Feeling this life all around me and having a few skills with clairvoyance and a very little telepathy
eventually got me thinking (oh to have those small skills back, to never have  squashed them
down...). What kind of people could do what I could do and felt the same way about things?
One of my cousins had heard the story about how my grandmother had used a Ouija to find out
the name of my mother--before she and Dad met. My dear cousin didn't tell me the story, she
just related that grandma was a "witch" and wanted to know if I wanted to help look for stuff in
the big scary basement (we did a lot of rummaging in there anyway, that was one of the beauties
of grandma's house).  So maybe I was a witch too. I decided to ask my Mom, who else knows
everything? Mom's reaction was unfavorable at best, and from what I remember a little panicky.
I couldn't be a witch, she said, because witches were evil and they went to hell.

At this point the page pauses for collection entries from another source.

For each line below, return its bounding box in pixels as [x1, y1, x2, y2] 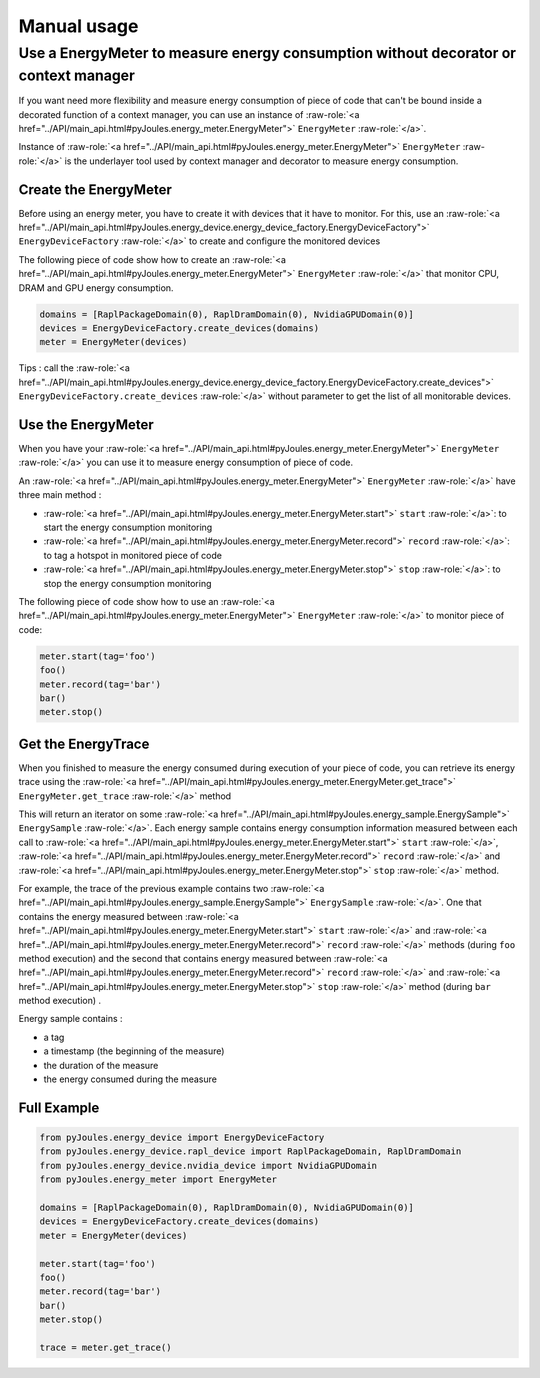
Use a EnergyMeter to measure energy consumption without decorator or [18, 44, 517, 62]
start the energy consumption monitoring [43, 521, 213, 534]
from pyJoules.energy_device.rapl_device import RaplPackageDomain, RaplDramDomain [39, 1146, 462, 1157]
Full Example [18, 1099, 100, 1116]
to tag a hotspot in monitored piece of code [43, 549, 222, 561]
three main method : [18, 489, 102, 501]
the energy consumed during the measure [43, 1073, 217, 1085]
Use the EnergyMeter [18, 416, 154, 433]
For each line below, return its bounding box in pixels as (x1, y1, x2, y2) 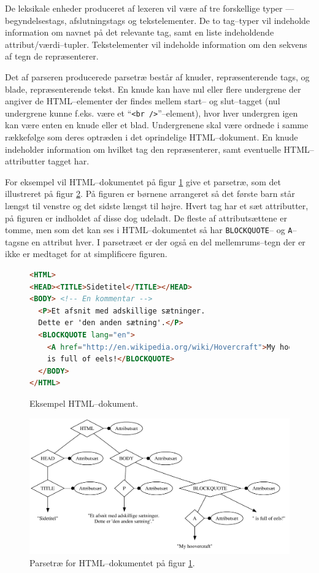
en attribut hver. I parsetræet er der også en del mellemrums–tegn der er (31, 235, 306, 248)
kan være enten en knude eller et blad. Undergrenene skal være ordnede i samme (5, 118, 309, 131)
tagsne (5, 235, 29, 248)
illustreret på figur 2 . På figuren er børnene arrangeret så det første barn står (5, 187, 295, 200)
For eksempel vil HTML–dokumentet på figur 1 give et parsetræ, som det (5, 175, 281, 188)
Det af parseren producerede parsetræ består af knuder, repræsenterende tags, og (5, 70, 310, 83)
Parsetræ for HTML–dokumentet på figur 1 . (29, 556, 195, 569)
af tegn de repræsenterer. (5, 50, 99, 63)
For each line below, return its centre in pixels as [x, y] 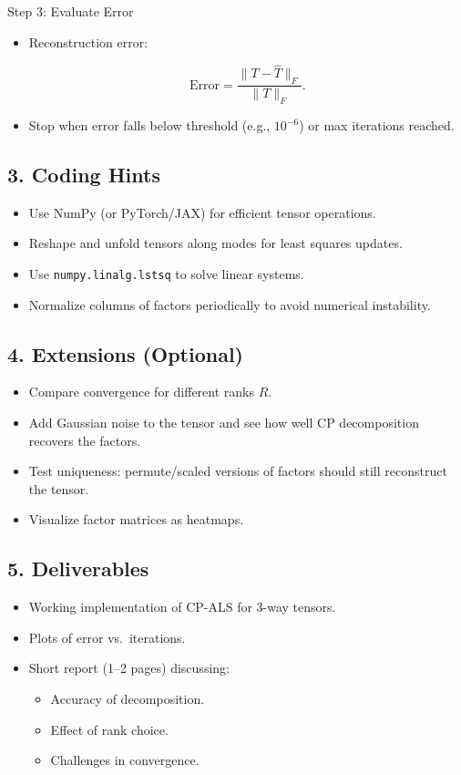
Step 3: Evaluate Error [71, 11]
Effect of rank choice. [109, 729]
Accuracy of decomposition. [128, 699]
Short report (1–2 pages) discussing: [129, 668]
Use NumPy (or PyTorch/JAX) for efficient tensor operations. [202, 212]
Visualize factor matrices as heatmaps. [136, 519]
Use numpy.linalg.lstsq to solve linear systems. [166, 274]
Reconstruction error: [88, 41]
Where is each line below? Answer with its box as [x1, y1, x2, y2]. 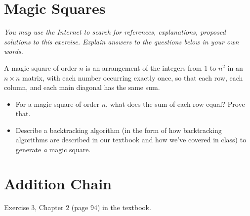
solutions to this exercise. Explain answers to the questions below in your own [4, 36, 239, 46]
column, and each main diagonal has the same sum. [4, 82, 160, 92]
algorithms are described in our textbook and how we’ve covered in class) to [15, 134, 247, 145]
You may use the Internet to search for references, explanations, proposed [4, 27, 226, 37]
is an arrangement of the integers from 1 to [85, 62, 216, 73]
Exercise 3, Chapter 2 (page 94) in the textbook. [4, 202, 151, 212]
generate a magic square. [15, 144, 91, 155]
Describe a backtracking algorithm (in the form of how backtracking [15, 125, 222, 135]
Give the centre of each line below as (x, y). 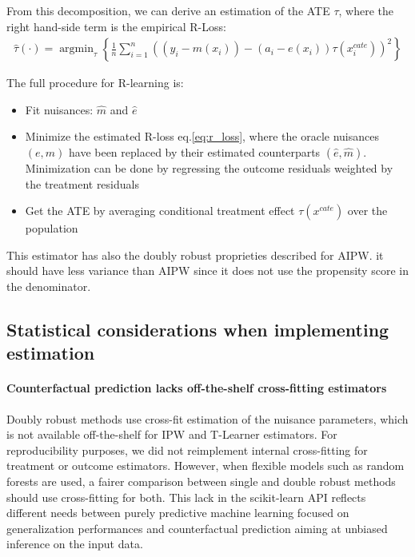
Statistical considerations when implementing (198, 329)
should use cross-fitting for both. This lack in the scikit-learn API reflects (186, 497)
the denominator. (49, 286)
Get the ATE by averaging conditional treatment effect (160, 211)
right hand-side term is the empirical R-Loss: (116, 26)
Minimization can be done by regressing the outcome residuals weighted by (209, 168)
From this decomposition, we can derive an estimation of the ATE (168, 10)
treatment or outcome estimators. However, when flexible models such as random (206, 465)
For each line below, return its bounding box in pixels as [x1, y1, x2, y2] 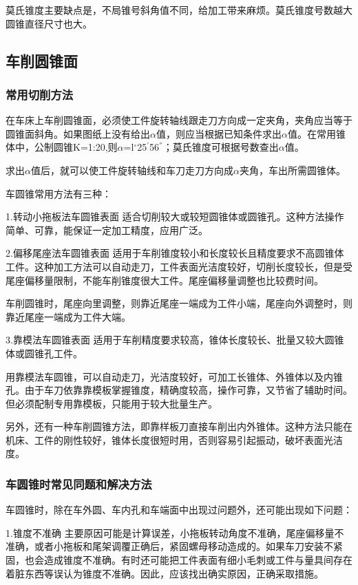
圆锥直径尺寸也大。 [6, 16, 92, 30]
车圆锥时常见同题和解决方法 [6, 475, 152, 492]
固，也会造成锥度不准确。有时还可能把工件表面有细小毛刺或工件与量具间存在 [6, 553, 352, 567]
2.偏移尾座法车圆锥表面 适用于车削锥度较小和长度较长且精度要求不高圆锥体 [6, 246, 344, 260]
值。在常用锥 [287, 126, 346, 140]
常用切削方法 [6, 85, 74, 103]
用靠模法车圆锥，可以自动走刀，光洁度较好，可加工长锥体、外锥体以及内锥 [6, 369, 343, 383]
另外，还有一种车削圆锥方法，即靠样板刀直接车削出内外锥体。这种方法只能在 [6, 419, 352, 434]
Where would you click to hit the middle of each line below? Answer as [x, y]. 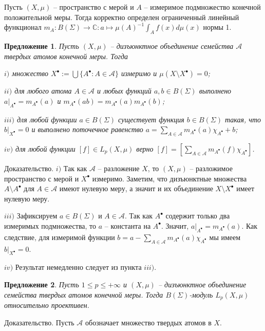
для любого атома [43, 91]
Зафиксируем [37, 216]
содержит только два [198, 216]
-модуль [201, 294]
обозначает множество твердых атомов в [148, 322]
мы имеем [225, 237]
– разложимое [211, 168]
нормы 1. [217, 27]
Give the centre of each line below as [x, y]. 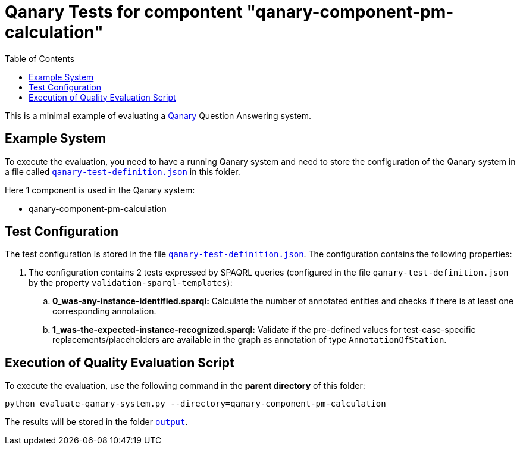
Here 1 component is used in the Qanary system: [100, 190]
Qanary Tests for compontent [124, 12]
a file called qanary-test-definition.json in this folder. [123, 171]
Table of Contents [40, 58]
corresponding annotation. [104, 311]
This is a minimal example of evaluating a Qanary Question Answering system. [158, 115]
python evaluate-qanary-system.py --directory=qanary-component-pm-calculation [195, 404]
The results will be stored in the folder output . [96, 422]
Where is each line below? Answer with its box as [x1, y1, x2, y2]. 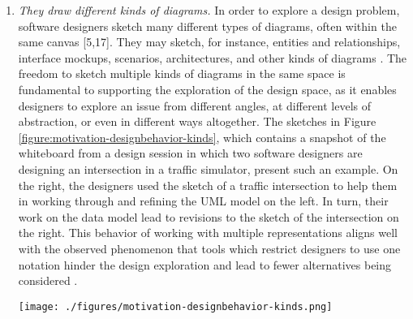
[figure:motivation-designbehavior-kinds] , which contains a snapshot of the [18, 128, 386, 145]
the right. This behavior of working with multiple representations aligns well [18, 224, 398, 241]
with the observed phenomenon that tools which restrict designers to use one [18, 239, 401, 256]
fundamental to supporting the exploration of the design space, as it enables [18, 80, 397, 97]
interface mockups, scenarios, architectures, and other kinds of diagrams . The [18, 49, 407, 66]
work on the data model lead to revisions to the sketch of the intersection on [18, 208, 399, 225]
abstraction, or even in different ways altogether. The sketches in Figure [18, 113, 376, 130]
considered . [18, 272, 78, 289]

I was saved, she
said, didn't I remember that? Sure, I said, but what's that got to do with all this stuff? I'm not evil
but I can hear the tree talking to me. You aren't a witch because you aren't going to hell, and
that's final, she said, and anyway, witches come in families and there aren't any witches in this
one. Sigh. I think I was nine. Later she would throw away a book I found on ceremonial
magick. Like I was going to sell my soul for a buried treasure...come on!


What's this "saved" thing? you may ask. The side of my family (my mother's) that's very
concerned with religion are all fundamental, independent, churchgoing Baptists. They believe that
no matter who you are or what your religion is, you are going straight to Hell for eternity if you
don't at some point utter the words "Jesus, I know I'm a sinner. I believe you died for my sins,
please come into my heart and save me."  My maternal grandmother discovered that I, at the
tender age of seven, had not yet said this prayer. One Sunday she hauled me out of the pew and
into the isle, to the front of the church and made me pray it with her. According to her, she "led
me to the lord."  According to me, she set me up for years of fear. You see, at the time we
prayed and then she asked me if I felt Jesus in my heart. ??? What the heck did that mean? I
told her I didn't feel any different, and I think she almost panicked. So we had to pray again, and
she asked me again. She was upset and I was upset, so I lied and told her yes the second time
so we could go sit down again. I spent many, many nights as a teenager crying myself to sleep in
fear, because as much as I prayed and begged for salvation I never had any indication that I was
guaranteed a place in Heaven. The "religious experiences" I was having always took place in or
around nature, not in church, and not when I was praying to "God."